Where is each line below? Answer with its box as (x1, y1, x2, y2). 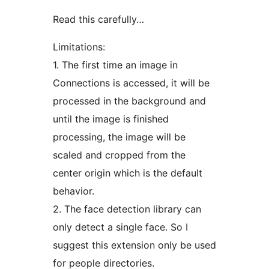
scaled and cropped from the (53, 149, 186, 162)
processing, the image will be (53, 131, 186, 144)
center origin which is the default (53, 167, 202, 180)
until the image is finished (53, 113, 169, 125)
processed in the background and (53, 95, 206, 107)
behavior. (53, 185, 94, 198)
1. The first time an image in (53, 59, 178, 71)
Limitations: (53, 41, 105, 53)

Work instruction ::
Begin with the line that contains "behavior. (53, 185, 94, 198)" and quote each line after it exactly, stopping after the last line of the data.

Result ::
behavior. (53, 185, 94, 198)
1. The first time an image in (53, 59, 178, 71)
Limitations: (53, 41, 105, 53)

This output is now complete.